Current status: functional tests eval/* are working, legacy/055* is crashing (specifically, on “list and dictionary types a:000 function argument”; and only on this now), AFAIR all functional tests up to legacy/055* were working as well. Benchmarking was not done (deferred until zero crashes on functional tests), unit tests were not refactored. If I am not mistaking, new tv_clear implementation is rather stable now (and it is far easier to debug in any case).

@ZyX-I
Copy link
Contributor Author

ZyX-I commented Feb 13, 2018

All functional tests pass locally now; and nvim works normally with my actual config only crashing at exit with -DEXITFREE (nothing new, was doing that before the PR, but I did not debug the issue yet). Time for some benchmarks now (not today though).

@ZyX-I
Copy link
Contributor Author

ZyX-I commented Feb 15, 2018

Looks like preallocating four elements per list was a very bad idea:

before (pps nvim -o vsize,size,rss,size,sz):

                                     VSZ  SIZE   RSS  SIZE    SZ
 2678 bin/nvim                     82212 33364 17888 33364 20553

after:

pps nvim -o vsize,size,rss,size,sz
                                     VSZ  SIZE   RSS  SIZE    SZ
 6558 bin/nvim                    4259928 4211272 1065400 4211272 1064982

(these are memory footprints of nvim running with my config on this branch and on master where by “master” I mean the commit I branched of).

@ZyX-I
Copy link
Contributor Author

ZyX-I commented Feb 15, 2018

This is strange, removing four preallocated elements actually doubled vsize in place of reducing it:

                                     VSZ  SIZE   RSS  SIZE    SZ
22016 bin/nvim                    8454228 8405572 2113344 8405572 2113557

@ZyX-I
Copy link
Contributor Author

ZyX-I commented Mar 4, 2018

Gcc complains about “missing initializer” for { .attr = … } style initializer. I thought it is OK. And my gcc does not complain about that.

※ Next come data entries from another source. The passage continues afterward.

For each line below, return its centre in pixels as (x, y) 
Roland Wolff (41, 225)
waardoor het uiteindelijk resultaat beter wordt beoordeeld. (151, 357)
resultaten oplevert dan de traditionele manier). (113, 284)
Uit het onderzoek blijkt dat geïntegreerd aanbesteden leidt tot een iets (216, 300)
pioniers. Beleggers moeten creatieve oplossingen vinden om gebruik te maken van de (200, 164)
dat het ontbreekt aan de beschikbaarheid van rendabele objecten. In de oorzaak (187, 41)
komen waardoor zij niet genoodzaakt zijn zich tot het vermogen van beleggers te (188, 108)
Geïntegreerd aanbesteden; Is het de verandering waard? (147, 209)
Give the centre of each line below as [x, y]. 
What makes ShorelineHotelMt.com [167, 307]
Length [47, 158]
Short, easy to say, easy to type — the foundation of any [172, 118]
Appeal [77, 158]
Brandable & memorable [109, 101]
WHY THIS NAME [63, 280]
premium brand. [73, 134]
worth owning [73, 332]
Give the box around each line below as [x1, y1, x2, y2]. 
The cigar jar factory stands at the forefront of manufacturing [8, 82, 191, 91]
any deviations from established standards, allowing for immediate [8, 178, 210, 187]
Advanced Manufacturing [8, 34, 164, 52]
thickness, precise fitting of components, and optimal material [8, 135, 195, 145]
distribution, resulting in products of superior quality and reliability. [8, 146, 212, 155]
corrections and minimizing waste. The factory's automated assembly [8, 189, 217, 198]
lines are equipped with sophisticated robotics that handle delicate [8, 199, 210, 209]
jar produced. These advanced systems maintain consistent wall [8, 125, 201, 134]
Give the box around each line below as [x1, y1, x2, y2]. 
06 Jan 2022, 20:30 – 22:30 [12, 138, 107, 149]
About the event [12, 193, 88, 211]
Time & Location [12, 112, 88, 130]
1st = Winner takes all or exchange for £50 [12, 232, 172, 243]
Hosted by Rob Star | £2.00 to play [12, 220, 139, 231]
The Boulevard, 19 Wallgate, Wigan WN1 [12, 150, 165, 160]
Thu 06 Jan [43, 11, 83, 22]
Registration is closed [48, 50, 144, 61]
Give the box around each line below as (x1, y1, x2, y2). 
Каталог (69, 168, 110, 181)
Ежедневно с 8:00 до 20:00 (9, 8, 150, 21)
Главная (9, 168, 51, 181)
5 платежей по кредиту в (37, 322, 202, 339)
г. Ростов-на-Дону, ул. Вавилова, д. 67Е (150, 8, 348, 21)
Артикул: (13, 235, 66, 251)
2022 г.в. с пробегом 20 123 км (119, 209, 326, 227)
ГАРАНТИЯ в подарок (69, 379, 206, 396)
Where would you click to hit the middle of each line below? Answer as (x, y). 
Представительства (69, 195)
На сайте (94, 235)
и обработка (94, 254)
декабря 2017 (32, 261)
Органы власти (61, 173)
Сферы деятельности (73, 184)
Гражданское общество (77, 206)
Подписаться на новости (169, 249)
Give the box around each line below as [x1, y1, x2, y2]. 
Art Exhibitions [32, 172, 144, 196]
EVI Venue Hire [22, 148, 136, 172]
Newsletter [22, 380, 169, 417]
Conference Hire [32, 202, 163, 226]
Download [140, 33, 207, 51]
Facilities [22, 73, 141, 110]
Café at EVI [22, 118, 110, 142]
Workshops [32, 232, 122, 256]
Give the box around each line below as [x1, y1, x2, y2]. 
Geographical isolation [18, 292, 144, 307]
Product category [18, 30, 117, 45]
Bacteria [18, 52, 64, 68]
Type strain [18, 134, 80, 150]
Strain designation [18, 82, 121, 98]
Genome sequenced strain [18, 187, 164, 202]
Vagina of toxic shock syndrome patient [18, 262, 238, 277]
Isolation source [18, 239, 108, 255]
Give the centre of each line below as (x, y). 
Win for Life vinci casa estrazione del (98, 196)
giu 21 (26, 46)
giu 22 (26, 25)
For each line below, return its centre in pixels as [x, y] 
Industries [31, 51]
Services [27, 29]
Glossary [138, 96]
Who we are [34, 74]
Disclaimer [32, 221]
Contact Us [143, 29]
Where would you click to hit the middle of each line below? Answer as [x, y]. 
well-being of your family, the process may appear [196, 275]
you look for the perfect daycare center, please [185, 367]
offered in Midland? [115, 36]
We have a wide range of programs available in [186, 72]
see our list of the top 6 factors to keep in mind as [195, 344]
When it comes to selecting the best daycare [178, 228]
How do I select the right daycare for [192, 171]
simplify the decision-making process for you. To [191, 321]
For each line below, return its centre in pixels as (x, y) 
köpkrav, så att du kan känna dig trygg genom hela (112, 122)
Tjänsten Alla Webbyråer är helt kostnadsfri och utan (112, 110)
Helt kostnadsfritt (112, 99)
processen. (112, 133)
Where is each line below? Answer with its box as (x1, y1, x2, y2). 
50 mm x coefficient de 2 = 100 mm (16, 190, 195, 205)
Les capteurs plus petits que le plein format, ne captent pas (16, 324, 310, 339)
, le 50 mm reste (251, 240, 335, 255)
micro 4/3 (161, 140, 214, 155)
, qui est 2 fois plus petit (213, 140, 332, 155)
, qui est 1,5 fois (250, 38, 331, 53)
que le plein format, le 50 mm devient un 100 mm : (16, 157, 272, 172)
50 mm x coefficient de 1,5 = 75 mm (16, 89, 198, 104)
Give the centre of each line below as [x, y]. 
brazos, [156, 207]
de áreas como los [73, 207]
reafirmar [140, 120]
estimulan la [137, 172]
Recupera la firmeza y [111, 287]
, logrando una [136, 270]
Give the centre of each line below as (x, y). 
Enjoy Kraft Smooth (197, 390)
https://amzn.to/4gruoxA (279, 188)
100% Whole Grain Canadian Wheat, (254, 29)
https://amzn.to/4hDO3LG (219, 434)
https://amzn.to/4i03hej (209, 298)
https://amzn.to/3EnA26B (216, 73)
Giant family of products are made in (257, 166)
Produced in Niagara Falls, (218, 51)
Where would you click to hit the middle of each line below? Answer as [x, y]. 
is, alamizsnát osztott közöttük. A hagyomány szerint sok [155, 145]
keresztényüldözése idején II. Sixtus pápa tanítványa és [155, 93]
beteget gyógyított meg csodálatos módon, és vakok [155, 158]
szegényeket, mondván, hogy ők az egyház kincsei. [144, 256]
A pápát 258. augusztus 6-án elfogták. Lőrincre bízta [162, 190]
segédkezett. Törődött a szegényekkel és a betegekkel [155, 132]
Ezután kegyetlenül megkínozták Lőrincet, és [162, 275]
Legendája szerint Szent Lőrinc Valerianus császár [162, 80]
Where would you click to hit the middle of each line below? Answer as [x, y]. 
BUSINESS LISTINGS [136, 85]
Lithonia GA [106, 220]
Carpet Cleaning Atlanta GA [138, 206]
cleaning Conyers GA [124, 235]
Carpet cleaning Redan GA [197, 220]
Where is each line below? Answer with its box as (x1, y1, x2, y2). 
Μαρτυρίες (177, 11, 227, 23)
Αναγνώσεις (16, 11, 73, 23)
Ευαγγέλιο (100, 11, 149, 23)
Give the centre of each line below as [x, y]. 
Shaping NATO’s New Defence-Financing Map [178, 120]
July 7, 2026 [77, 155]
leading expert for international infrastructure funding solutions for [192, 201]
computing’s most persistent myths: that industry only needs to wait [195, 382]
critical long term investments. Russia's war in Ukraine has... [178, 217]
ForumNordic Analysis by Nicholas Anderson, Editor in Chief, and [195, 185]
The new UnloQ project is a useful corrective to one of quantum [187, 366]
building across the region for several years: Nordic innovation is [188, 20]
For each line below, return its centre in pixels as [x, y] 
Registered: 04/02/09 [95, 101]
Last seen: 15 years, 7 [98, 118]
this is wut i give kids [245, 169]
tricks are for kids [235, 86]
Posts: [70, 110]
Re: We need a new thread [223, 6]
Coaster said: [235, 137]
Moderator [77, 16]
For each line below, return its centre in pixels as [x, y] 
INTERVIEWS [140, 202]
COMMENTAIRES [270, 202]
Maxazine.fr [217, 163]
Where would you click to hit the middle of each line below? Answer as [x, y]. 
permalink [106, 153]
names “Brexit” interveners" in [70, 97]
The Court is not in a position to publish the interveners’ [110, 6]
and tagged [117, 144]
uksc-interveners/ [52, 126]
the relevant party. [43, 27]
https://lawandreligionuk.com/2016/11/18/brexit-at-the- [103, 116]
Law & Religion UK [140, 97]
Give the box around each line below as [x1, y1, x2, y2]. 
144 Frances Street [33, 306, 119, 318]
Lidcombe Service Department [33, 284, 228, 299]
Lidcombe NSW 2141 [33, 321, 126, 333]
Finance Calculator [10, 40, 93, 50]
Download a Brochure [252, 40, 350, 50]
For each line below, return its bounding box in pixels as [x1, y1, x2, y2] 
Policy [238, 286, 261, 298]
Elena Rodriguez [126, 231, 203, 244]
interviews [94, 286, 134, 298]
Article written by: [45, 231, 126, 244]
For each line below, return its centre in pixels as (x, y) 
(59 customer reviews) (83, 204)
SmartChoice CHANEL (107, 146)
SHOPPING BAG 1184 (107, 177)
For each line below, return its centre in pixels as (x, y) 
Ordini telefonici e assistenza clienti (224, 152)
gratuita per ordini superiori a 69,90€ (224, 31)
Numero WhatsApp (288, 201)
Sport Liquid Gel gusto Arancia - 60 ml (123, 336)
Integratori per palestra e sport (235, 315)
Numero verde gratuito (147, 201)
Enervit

This was actually an attempt to fix local clang warnings from glibc-2.25
macros, specifically:

1. `-Wconversion` on fpclassify() macros.
2. `-Wgnu-statement-expression` from `assert()` macros.

Though after some attempts it appeared that

1 is not actually fixable without making clang ignore warnings from
  math.h (should already be doing that, but does not for some reason) or
  making it pretend being gcc-4.4 or higher and not gcc-4.2 (in the
  former case glibc uses __builtin_fpclassify which is actually
  defined).
2 is also not fixable withoun using `-ansi` (or defining
  `__STRICT_ANSI__` or undefining `__GNUC__`). Though this should be
  fixed by a newer libc: it [uses `__extension__`][1] to mask warnings.

[1]: https://sourceware.org/git/?p=glibc.git;a=blob;f=assert/assert.h;h=5468c16c2c4e354e86454386c39a049daa130523;hb=23158b08a0908f381459f273a984c6fd328363cb#l105
@dgel
Copy link

dgel commented Mar 13, 2018

Hi! I'm sorry for just dropping into this pull request, since I'm not a neovim dev and don't really follow the existing code. I just had a few questions about this, since similar comparisons are often done in c++ for std::list vs std::vector. Do I understand correctly that the old implementation was a doubly-linked list of basic types with some sort of caching mechanism? and the new one is a dynamic array implementation?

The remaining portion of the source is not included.